В поэтическом универсализме Гейне дается адекватный от­вет классического Просвещения на проповеди христианства: оно ловит христианство на слове в знании, не желая полагаться на неопределенности веры. Просвещение застает врасплох религию, относясь к ее этическим принципам серьезнее, чем она сама. По­тому лозунги Французской революции сияют на заре современ­ной эпохи как христианнейшее отвержение христианства. Непре­взойденно разумные и гуманистические достижения великих ре­лигий — вот то, что позволяет постоянно возрождать их, обращаясь к их истокам. Все формы критики, отвергающей рели­гию, стоит им заметить это, считают своим долгом осторожно относиться к религиозным феноменам. Представители психоло­гии бессознательного выяснили, что иллюзия оказывает свое вли­яние не только на те представления, которые желанны для рели­гиозных людей, но и на отрицание религии вообще. Религию мож­но было бы причислять к тем «иллюзиям», которые имеют будущность в лагере Просвещения, потому что полностью спра­виться с ними не может ни чисто негативная критика, ни разоча­рование в них. Вероятно, религия и в самом деле представляет собой неизлечимый «онтологический психоз» (Рикер), и фурии ниспровергающей критики неизбежно выбьются из сил от того, что ниспровергнутое вечно возвращается.
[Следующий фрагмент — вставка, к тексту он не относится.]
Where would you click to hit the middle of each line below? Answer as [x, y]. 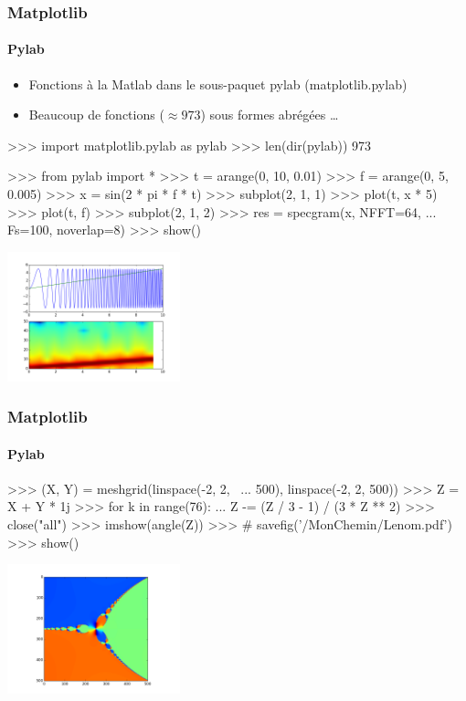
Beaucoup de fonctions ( [96, 115]
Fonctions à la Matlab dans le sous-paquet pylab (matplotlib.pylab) [218, 84]
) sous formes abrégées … [270, 115]
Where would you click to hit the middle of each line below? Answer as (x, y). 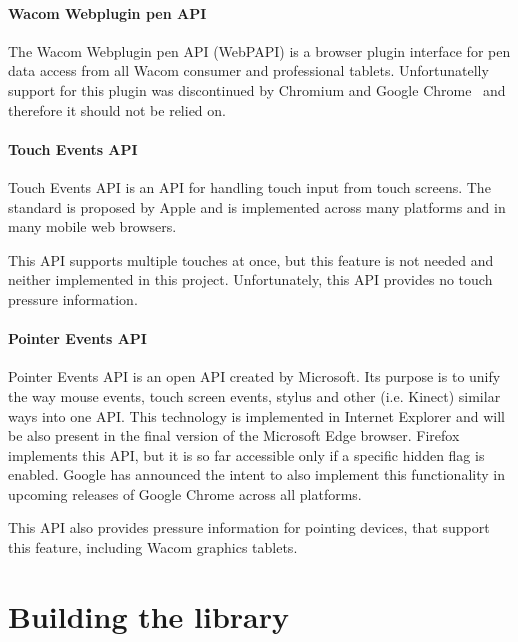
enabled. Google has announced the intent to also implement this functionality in (256, 474)
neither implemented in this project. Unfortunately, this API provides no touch (250, 279)
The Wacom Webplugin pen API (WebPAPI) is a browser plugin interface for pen (259, 50)
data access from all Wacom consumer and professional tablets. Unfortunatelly (248, 70)
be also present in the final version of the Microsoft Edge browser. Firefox (234, 435)
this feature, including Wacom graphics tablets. (153, 547)
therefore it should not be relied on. (117, 109)
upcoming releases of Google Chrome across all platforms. (185, 493)
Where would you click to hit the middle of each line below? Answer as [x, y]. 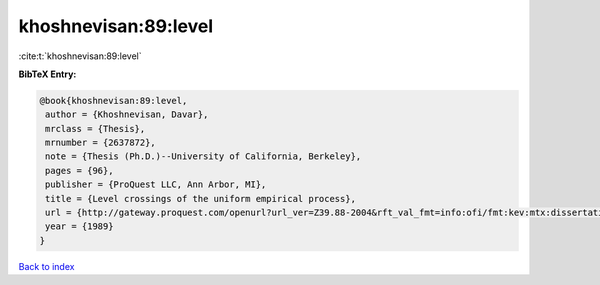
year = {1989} [79, 226]
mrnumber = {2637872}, [101, 143]
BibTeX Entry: [47, 74]
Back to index [46, 266]
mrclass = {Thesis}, [95, 128]
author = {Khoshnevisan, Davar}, [127, 114]
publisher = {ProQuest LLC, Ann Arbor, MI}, [156, 184]
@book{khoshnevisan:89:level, [113, 100]
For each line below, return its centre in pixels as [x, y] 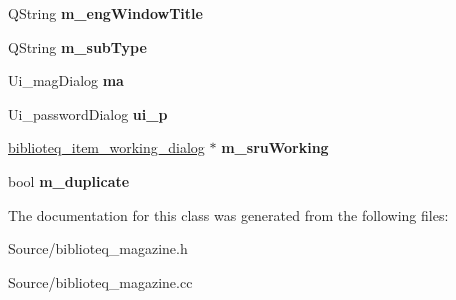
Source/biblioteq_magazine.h [98, 248]
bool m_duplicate [69, 180]
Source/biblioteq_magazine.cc [100, 281]
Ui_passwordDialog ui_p [88, 113]
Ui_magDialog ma [66, 80]
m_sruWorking [275, 147]
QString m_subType [77, 46]
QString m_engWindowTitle [105, 13]
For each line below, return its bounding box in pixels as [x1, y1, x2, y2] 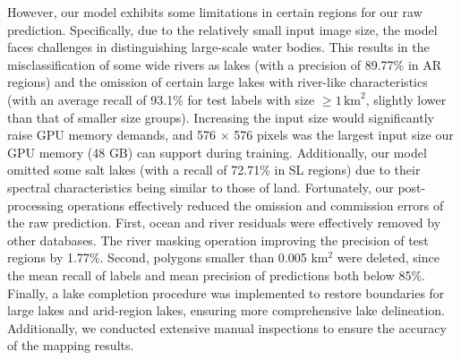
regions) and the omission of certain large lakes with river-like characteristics [7, 73, 428, 91]
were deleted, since [337, 248, 440, 267]
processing [7, 195, 64, 214]
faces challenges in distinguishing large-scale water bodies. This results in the [7, 38, 430, 56]
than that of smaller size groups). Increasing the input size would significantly [7, 107, 434, 126]
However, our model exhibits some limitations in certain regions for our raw [7, 3, 423, 21]
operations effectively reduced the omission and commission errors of [67, 195, 444, 214]
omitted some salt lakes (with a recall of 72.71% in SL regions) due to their [7, 160, 421, 179]
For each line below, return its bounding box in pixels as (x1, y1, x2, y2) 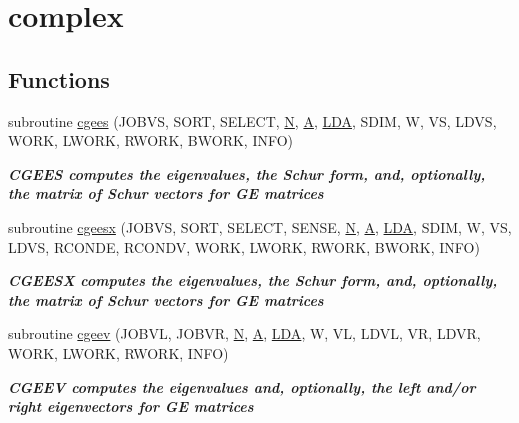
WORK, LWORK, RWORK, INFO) (8, 342, 229, 363)
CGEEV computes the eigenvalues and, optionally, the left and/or (8, 376, 476, 397)
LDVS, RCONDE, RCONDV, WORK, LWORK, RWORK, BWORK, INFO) (8, 236, 480, 257)
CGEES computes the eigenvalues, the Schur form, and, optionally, (8, 163, 486, 184)
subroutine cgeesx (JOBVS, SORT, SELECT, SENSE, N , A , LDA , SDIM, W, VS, (8, 216, 512, 237)
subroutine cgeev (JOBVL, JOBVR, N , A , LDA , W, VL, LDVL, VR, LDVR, (8, 323, 481, 344)
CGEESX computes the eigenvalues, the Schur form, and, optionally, (8, 270, 498, 291)
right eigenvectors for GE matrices (8, 396, 254, 417)
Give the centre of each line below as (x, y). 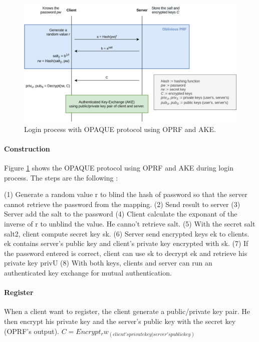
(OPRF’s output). (32, 331)
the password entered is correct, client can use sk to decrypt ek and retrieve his (126, 253)
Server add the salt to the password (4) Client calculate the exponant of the (121, 214)
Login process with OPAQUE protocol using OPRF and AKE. (120, 129)
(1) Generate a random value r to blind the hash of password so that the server (126, 194)
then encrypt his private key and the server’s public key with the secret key (120, 321)
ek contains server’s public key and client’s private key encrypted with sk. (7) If (126, 243)
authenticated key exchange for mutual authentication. (88, 272)
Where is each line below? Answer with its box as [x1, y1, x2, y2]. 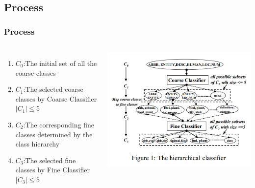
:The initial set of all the [23, 58, 97, 68]
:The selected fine [23, 155, 76, 165]
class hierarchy [15, 139, 60, 149]
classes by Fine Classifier [15, 165, 90, 175]
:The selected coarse [23, 84, 83, 94]
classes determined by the [15, 129, 93, 139]
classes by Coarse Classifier [15, 93, 97, 104]
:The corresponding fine [23, 119, 94, 129]
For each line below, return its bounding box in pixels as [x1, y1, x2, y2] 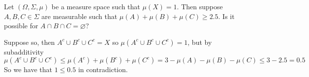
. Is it [218, 11, 235, 21]
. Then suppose [177, 1, 223, 11]
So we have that [4, 64, 52, 75]
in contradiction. [78, 64, 128, 75]
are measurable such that [41, 11, 118, 21]
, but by [187, 37, 212, 47]
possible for [4, 20, 38, 31]
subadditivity [4, 46, 44, 57]
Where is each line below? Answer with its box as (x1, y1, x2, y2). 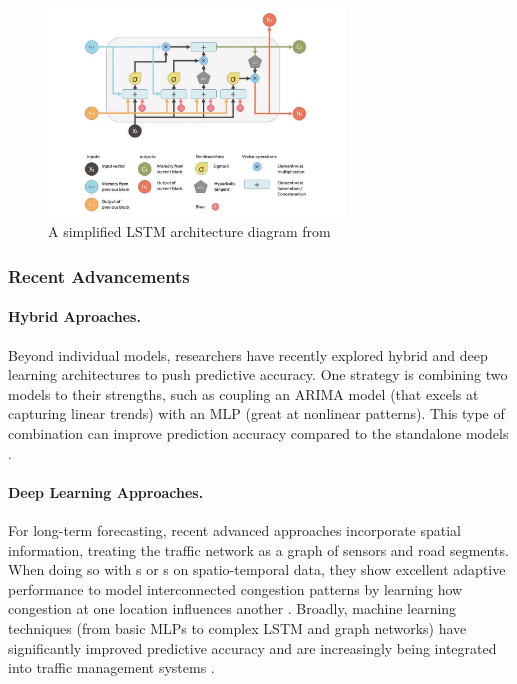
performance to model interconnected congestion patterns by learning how (8, 578, 463, 599)
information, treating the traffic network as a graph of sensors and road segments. (8, 539, 509, 560)
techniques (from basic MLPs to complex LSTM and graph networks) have (8, 617, 467, 638)
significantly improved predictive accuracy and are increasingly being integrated (8, 637, 497, 658)
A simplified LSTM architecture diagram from (48, 221, 331, 242)
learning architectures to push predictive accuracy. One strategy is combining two (8, 364, 508, 385)
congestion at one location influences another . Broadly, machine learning (8, 598, 457, 619)
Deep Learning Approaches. (8, 481, 204, 502)
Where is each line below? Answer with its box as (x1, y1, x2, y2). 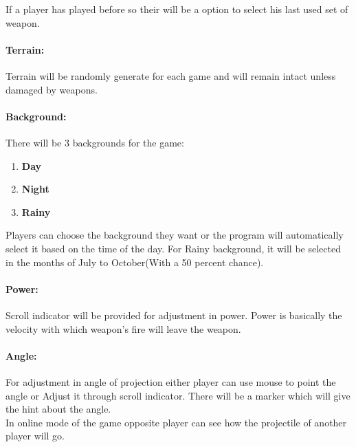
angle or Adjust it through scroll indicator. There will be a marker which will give (5, 388, 351, 402)
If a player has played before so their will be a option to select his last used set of (5, 2, 348, 16)
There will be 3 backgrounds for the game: (5, 135, 184, 149)
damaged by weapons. (5, 82, 98, 96)
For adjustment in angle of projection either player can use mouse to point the (5, 374, 336, 389)
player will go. (5, 428, 65, 443)
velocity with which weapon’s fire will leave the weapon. (5, 321, 241, 336)
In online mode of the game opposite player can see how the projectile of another (5, 415, 347, 429)
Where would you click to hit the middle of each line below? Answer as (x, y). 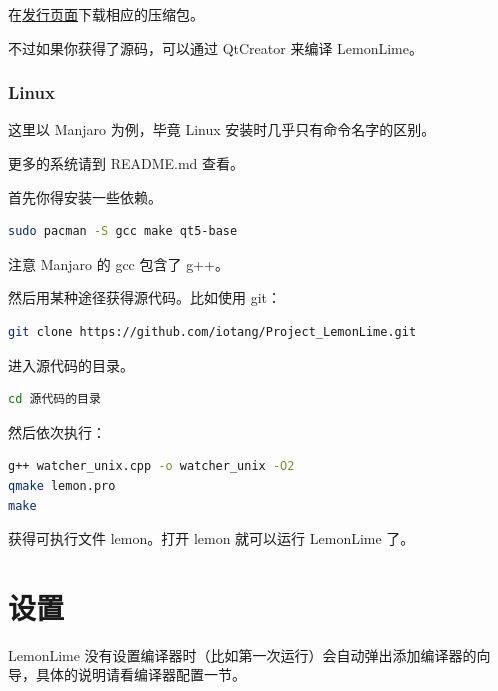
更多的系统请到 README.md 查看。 (126, 163)
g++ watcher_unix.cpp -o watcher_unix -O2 (151, 466)
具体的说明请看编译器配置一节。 (140, 674)
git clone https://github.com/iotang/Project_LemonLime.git (212, 331)
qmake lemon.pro (62, 485)
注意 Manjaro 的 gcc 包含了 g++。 (118, 263)
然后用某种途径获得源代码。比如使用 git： (144, 297)
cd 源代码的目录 (54, 399)
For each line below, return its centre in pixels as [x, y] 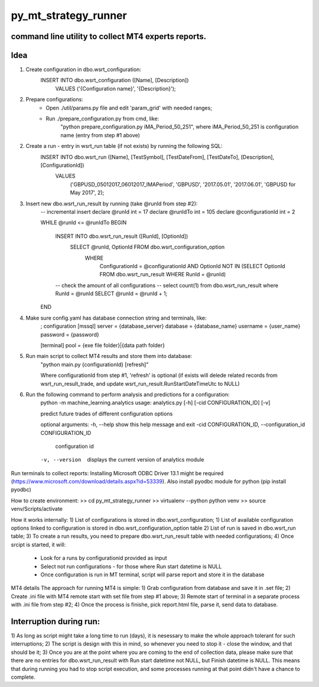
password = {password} [70, 334]
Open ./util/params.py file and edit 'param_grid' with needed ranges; [129, 108]
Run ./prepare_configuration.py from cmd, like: [102, 119]
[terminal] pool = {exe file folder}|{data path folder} [103, 346]
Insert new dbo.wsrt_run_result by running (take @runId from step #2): [112, 204]
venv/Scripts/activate [37, 509]
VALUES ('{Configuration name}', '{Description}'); [116, 88]
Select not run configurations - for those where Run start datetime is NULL [131, 566]
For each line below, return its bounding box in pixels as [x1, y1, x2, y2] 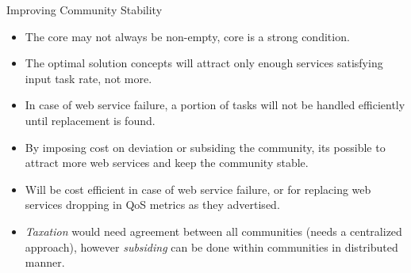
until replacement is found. [25, 112, 156, 128]
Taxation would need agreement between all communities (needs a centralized [25, 222, 402, 239]
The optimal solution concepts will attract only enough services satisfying [25, 55, 383, 71]
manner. [25, 254, 65, 271]
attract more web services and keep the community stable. [25, 154, 309, 171]
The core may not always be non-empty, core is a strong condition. [25, 28, 350, 44]
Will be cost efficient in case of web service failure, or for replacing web [25, 180, 371, 197]
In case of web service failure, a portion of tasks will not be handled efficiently [25, 97, 405, 113]
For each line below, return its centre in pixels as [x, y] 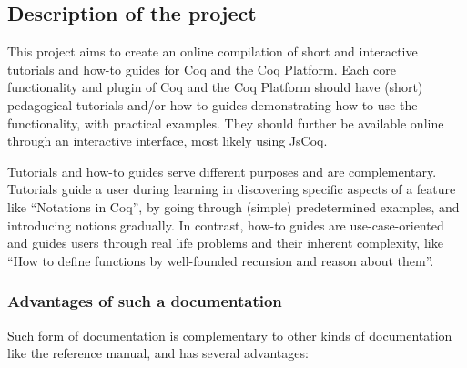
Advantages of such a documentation [145, 301]
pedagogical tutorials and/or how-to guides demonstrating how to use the [213, 104]
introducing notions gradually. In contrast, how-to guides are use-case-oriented [226, 225]
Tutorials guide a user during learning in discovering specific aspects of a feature [232, 189]
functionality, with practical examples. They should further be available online [226, 123]
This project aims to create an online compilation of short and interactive [213, 51]
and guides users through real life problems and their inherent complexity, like [225, 243]
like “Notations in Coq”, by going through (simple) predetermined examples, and [233, 206]
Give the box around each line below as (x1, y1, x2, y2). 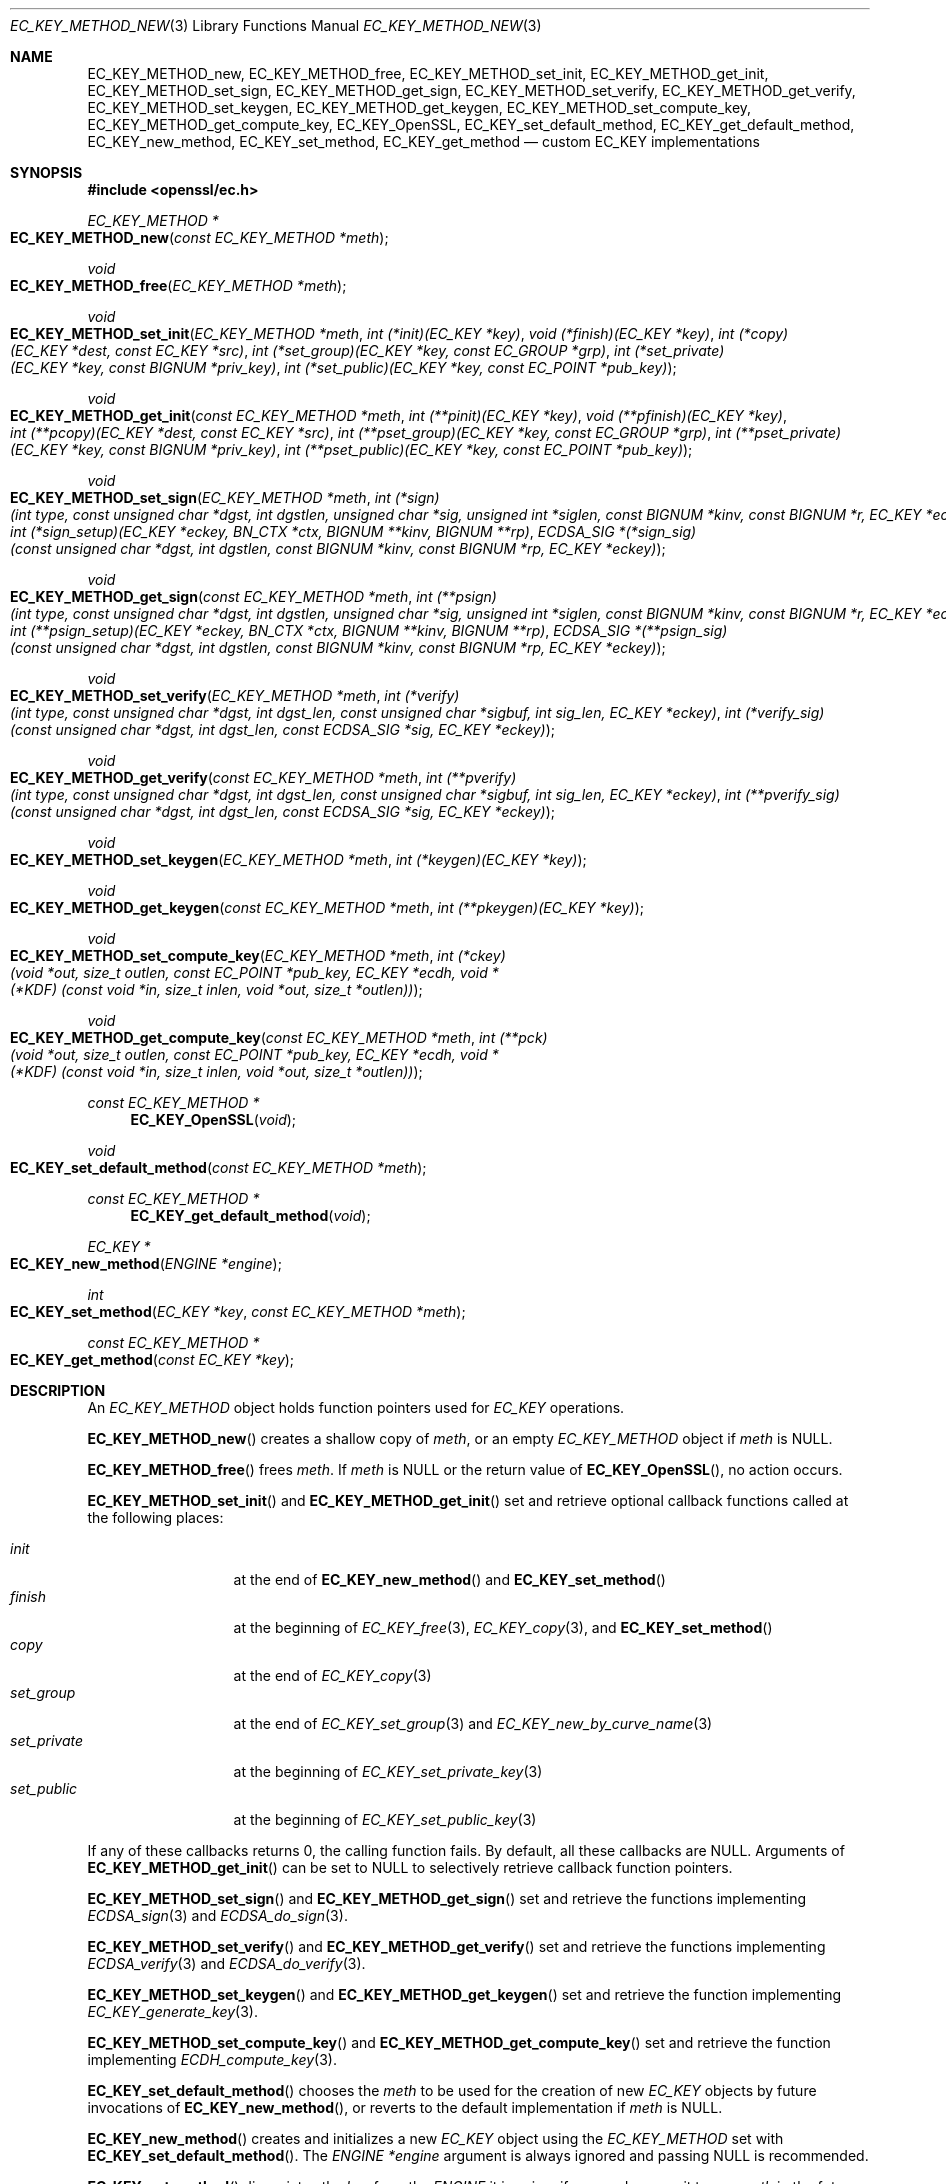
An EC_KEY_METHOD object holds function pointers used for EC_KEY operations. (87, 1399, 625, 1416)
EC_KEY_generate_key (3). (87, 2003, 258, 2020)
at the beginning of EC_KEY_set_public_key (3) (233, 1811, 537, 1828)
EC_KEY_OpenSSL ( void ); (130, 1111, 297, 1128)
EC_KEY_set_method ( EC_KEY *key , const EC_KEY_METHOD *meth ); (10, 1303, 466, 1320)
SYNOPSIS (10, 164, 83, 181)
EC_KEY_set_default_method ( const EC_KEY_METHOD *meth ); (10, 1159, 427, 1176)
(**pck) (499, 1029, 548, 1046)
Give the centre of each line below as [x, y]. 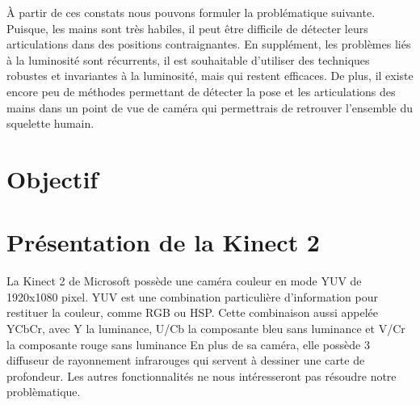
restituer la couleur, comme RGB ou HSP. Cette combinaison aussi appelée [192, 312]
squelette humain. [50, 123]
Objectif [52, 178]
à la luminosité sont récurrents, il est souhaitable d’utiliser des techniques [188, 59]
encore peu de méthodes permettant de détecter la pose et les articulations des [201, 91]
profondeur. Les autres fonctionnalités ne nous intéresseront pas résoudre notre [202, 375]
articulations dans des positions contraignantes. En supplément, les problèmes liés [209, 44]
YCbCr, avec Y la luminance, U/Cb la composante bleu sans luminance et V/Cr [206, 329]

III. Критика метафизической видимости

И в первой, и во второй критике мы наблюдали одну и ту же схему действий Просвещения: самоограничение разума, сопровождаемое несколькими взглядами через границу, причем «небольшое сообще­ние между пограничными областями» оказывается позволительным при условии, что будут обеспечены приватные гарантии «секретнос­ти». В критике метафизики все происходит, в принципе, точно так же; она не может дать ничего большего, кроме указания человечес­кому разуму на его собственные границы. Она исходит из того сооб­ражения, что человеческий разум способен ставить метафизические вопросы, но не способен убедительно решать их собственными си­лами. Великое просветительское достижение Канта состоит в том, что он показал: разум надежно функционирует только в условиях опытного познания *. Со всем, что выходит за пределы опыта, разу­му приходится биться впустую, и это соответствует его природе. В сущности его заложено желать большего, чем он может достичь. Поэтому после логической критики оказываются бесплодны тезисы о предметах, лежащих за пределами эмпирии. Правда, главные мета­физические идеи Бога, души, универсума упорно навязывают себя мышлению, однако при тех средствах, которыми располагает мыш­ление, убедительно судить о них невозможно. Перспектива остава­лась бы, если бы эти идеи были эмпирическими; но поскольку они не таковы, у разума нет никакой надежды когда-либо «окончательно разделаться» с этими темами. Аппарат разума устроен так, что ria-зум стремится вникать в эти проблемы, однако не способен возвра­щаться в «посюсторонний мир» после таких экспедиций с ясными и однозначными ответами. Разум остается как бы за некой решеткой, полагая, что при взгляде сквозь нее он обретает метафизическое ви­дение; однако то, что поначалу кажется ему при этом «познанием», в свете критики оказывается самообманом. В известной степени он вынужден тешиться иллюзиями, которые создает себе в виде мета­физических идей. Познав в конечном итоге свои собственные пре­делы, постигнув, что его затеи с расширением границ напрасны, он видит тщету своих собственных усилий. Так в современной форме звучит старая мысль: «Я знаю, что я ничего не знаю». Это знание конкретно означает только знание о границах знания. Тот же, кто и теперь пускается в метафизические спекуляции, разоблачается как нарушитель границ, как «нищий, обуреваемый неутолимой страс­тью к недостижимому».